From 6ced0fa57f1ad308b8cdb0ad7ccb9dffb30ad107 Mon Sep 17 00:00:00 2001
From: Paul Berry <stereotype441@gmail.com>
Date: Sun, 21 Apr 2013 08:51:33 -0700
Subject: [PATCH] i965/gs: Add opcodes needed for EndPrimitive().

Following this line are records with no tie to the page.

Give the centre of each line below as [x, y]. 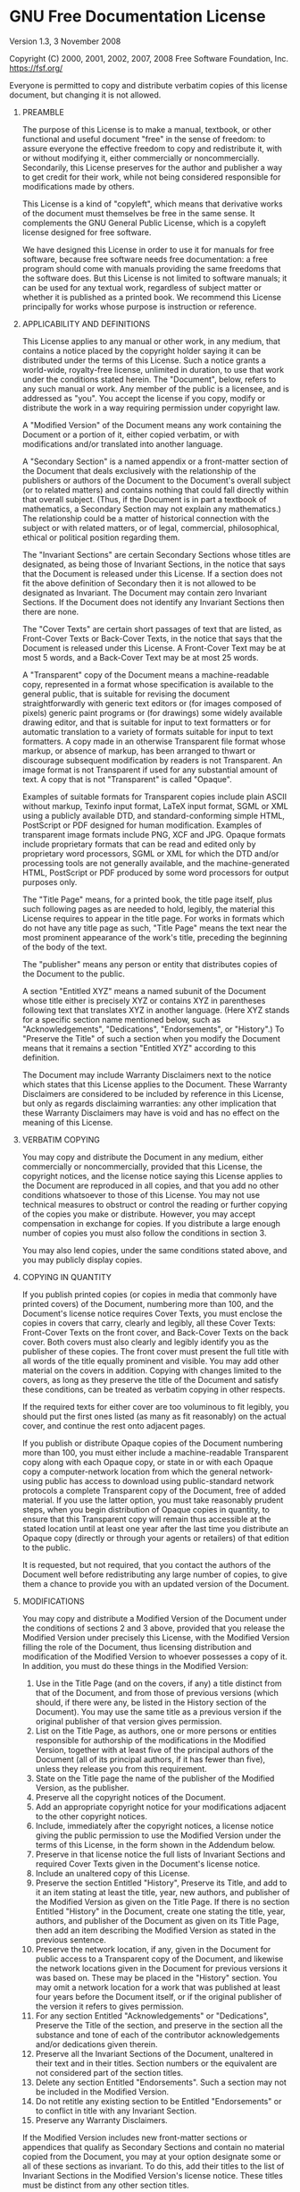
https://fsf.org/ [36, 68]
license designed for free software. [87, 232]
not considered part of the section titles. [109, 2072]
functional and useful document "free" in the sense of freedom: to [144, 139]
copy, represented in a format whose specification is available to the [148, 684]
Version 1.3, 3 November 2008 [65, 41]
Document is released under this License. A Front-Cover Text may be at [154, 648]
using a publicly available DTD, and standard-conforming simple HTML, [154, 815]
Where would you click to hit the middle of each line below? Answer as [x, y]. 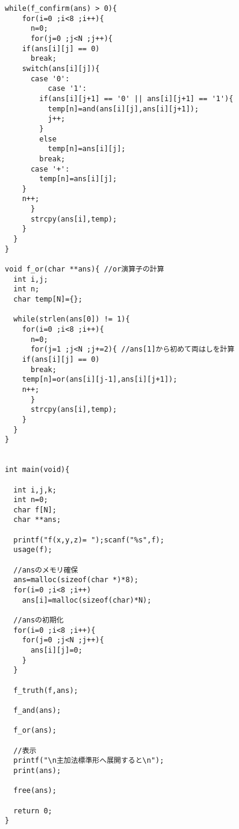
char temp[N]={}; [48, 300]
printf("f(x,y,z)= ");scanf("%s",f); [89, 540]
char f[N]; [35, 510]
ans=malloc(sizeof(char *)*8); [76, 580]
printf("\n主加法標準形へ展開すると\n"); [89, 761]
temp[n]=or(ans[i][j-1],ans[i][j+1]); [100, 380]
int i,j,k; [35, 490]
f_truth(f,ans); [46, 690]
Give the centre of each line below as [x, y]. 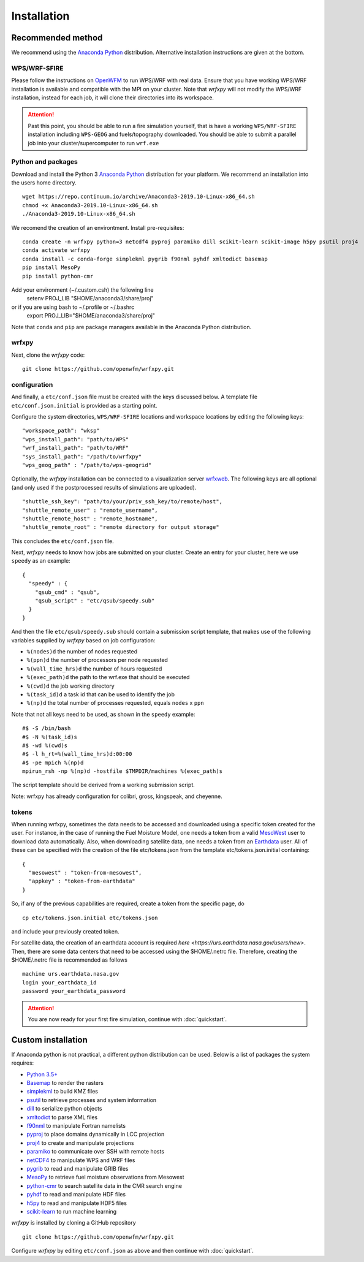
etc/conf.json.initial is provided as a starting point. [84, 405]
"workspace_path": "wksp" [61, 431]
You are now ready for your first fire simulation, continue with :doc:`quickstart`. [127, 1019]
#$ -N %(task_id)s [50, 737]
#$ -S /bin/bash [47, 728]
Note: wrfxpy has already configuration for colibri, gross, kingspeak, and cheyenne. [117, 796]
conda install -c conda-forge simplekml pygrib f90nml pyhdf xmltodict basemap [145, 259]
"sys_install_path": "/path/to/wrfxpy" [82, 456]
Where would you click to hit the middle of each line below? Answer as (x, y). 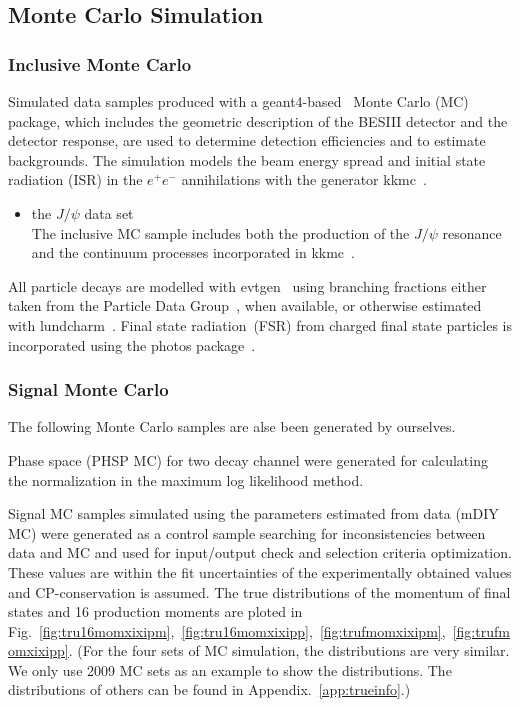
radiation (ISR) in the (75, 179)
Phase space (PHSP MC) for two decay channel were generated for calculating (248, 459)
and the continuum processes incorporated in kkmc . (193, 252)
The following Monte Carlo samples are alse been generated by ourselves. (232, 426)
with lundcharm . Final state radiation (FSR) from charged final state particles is (260, 324)
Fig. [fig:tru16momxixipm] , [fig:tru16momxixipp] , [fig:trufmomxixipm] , (227, 630)
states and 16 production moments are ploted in (155, 611)
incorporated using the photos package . (132, 344)
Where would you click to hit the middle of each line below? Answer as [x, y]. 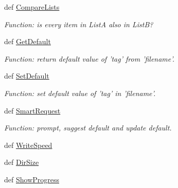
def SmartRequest [32, 110]
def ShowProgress [32, 179]
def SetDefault [27, 76]
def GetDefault [28, 41]
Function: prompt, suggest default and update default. [88, 128]
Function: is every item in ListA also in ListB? [79, 24]
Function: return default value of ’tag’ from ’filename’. [90, 58]
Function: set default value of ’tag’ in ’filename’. [80, 93]
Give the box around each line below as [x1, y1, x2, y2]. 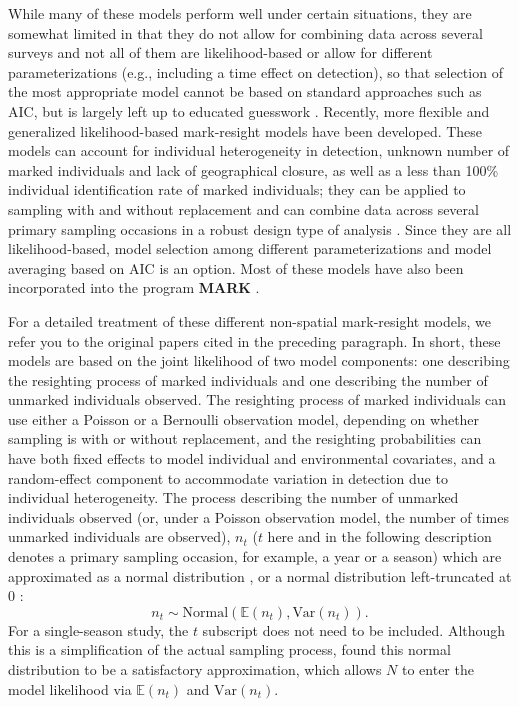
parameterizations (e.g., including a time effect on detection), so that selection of [8, 61, 503, 82]
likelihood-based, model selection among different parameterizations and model [8, 238, 492, 259]
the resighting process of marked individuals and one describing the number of [8, 369, 488, 390]
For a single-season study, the [8, 619, 189, 640]
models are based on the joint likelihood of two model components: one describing [8, 350, 510, 371]
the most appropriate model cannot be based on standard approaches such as [8, 81, 482, 102]
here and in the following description [267, 526, 492, 547]
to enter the [401, 659, 474, 679]
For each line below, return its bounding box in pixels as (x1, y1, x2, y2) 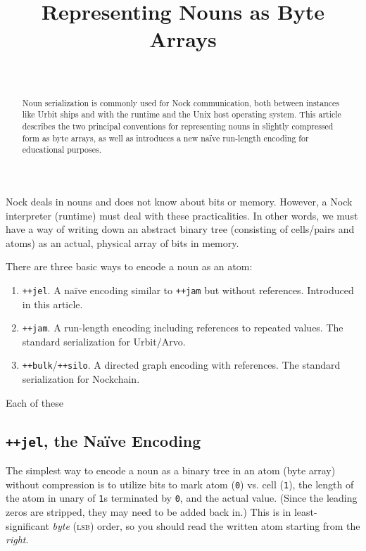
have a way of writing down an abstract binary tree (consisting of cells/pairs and (6, 222, 355, 236)
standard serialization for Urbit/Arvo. (22, 334, 186, 348)
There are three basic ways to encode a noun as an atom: (6, 259, 253, 274)
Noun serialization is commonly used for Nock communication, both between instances (22, 96, 340, 108)
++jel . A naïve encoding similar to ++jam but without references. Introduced (22, 282, 354, 297)
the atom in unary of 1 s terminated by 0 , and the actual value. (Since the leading (6, 490, 358, 505)
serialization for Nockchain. (22, 372, 140, 386)
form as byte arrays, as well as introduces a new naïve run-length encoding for (22, 132, 309, 144)
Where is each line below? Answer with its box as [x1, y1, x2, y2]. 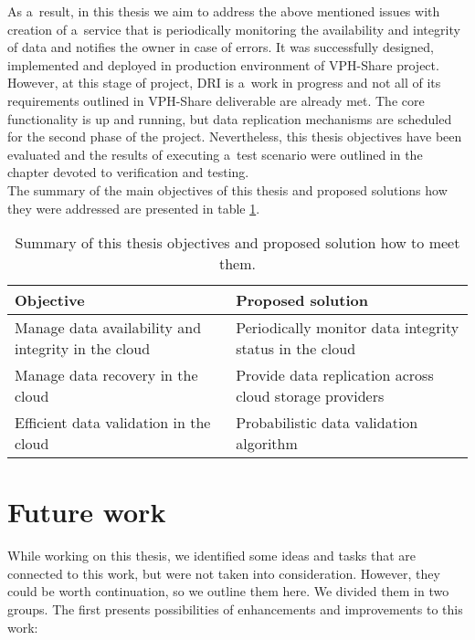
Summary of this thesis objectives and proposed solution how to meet [15, 232, 460, 254]
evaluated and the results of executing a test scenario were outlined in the [7, 144, 423, 163]
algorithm [236, 433, 298, 455]
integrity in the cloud [15, 338, 151, 360]
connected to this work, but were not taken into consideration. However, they [7, 563, 440, 582]
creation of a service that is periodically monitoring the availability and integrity [7, 19, 460, 38]
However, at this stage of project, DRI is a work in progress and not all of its [7, 73, 441, 92]
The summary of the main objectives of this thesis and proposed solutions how [7, 180, 448, 199]
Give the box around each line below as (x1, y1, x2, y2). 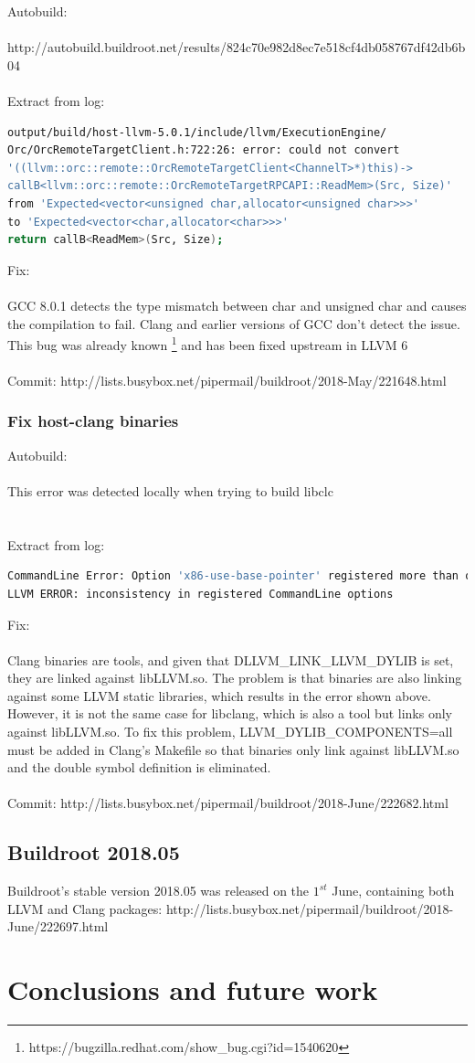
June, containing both (332, 881, 455, 900)
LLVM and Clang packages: (7, 898, 163, 918)
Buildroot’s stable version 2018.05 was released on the (7, 881, 310, 900)
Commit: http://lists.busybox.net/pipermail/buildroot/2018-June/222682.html (7, 793, 449, 813)
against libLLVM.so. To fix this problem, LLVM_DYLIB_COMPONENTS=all (7, 722, 453, 741)
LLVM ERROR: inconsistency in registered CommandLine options (7, 587, 394, 601)
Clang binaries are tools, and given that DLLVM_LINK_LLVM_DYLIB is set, (7, 650, 454, 669)
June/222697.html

Reviewed-by: Ian Romanick <ian.d.romanick@intel.com>
Reviewed-by: Kenneth Graunke <kenneth@whitecape.org>
---
 src/mesa/drivers/dri/i965/brw_defines.h     | 26 ++++++
 src/mesa/drivers/dri/i965/brw_shader.cpp    |  4 +
 src/mesa/drivers/dri/i965/brw_vec4.h        |  2 +
 src/mesa/drivers/dri/i965/brw_vec4_emit.cpp | 88 +++++++++++++++++++++
 4 files changed, 120 insertions(+)

diff --git a/src/mesa/drivers/dri/i965/brw_defines.h b/src/mesa/drivers/dri/i965/brw_defines.h
index 007e7fb2185..e9e0c4a0e3a 100644
--- a/src/mesa/drivers/dri/i965/brw_defines.h
+++ b/src/mesa/drivers/dri/i965/brw_defines.h
@@ -847,6 +847,32 @@ enum opcode {
     * scratch reads and writes to operate correctly.
     */
    GS_OPCODE_SET_DWORD_2_IMMED,
+
+   /**
+    * Prepare the dst register for storage in the "Channel Mask" fields of a
+    * URB_WRITE message header.
+    *
+    * DWORD 4 of dst is shifted left by 4 bits, so that later,
+    * GS_OPCODE_SET_CHANNEL_MASKS can OR DWORDs 0 and 4 together to form the
+    * final channel mask.
+    *
+    * Note: since GS_OPCODE_SET_CHANNEL_MASKS ORs DWORDs 0 and 4 together to
+    * form the final channel mask, DWORDs 0 and 4 of the dst register must not
+    * have any extraneous bits set prior to execution of this opcode (that is,
+    * they should be in the range 0x0 to 0xf).
+    */
+   GS_OPCODE_PREPARE_CHANNEL_MASKS,
+
+   /**
+    * Set the "Channel Mask" fields of a URB_WRITE message header.
+    *
+    * - dst is the MRF containing the message header.
+    *
+    * - src.x is the channel mask, as prepared by
+    *   GS_OPCODE_PREPARE_CHANNEL_MASKS.  DWORDs 0 and 4 are OR'ed together to
+    *   form the final channel mask.
+    */
+   GS_OPCODE_SET_CHANNEL_MASKS,
 };
 
 #define BRW_PREDICATE_NONE             0
diff --git a/src/mesa/drivers/dri/i965/brw_shader.cpp b/src/mesa/drivers/dri/i965/brw_shader.cpp
index e7dbdbe8920..53364a5ba60 100644
--- a/src/mesa/drivers/dri/i965/brw_shader.cpp
+++ b/src/mesa/drivers/dri/i965/brw_shader.cpp
@@ -507,6 +507,10 @@ brw_instruction_name(enum opcode op)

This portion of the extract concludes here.